• [Problem statement]
Below are records; output exactly the lines from the one with "populations. This targeted approach" through their final line.

• [Information provided]

▽

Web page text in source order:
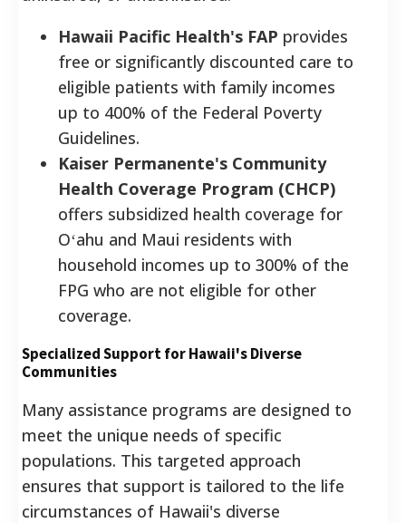
Hawaii Pacific Health's FAP provides
free or significantly discounted care to
eligible patients with family incomes
up to 400% of the Federal Poverty
Guidelines.
Kaiser Permanente's Community
Health Coverage Program (CHCP)
offers subsidized health coverage for
Oʻahu and Maui residents with
household incomes up to 300% of the
FPG who are not eligible for other
coverage.
Specialized Support for Hawaii's Diverse
Communities
Many assistance programs are designed to
meet the unique needs of specific
populations. This targeted approach
ensures that support is tailored to the life
circumstances of Hawaii's diverse

△

• [Problem solution]
populations. This targeted approach
ensures that support is tailored to the life
circumstances of Hawaii's diverse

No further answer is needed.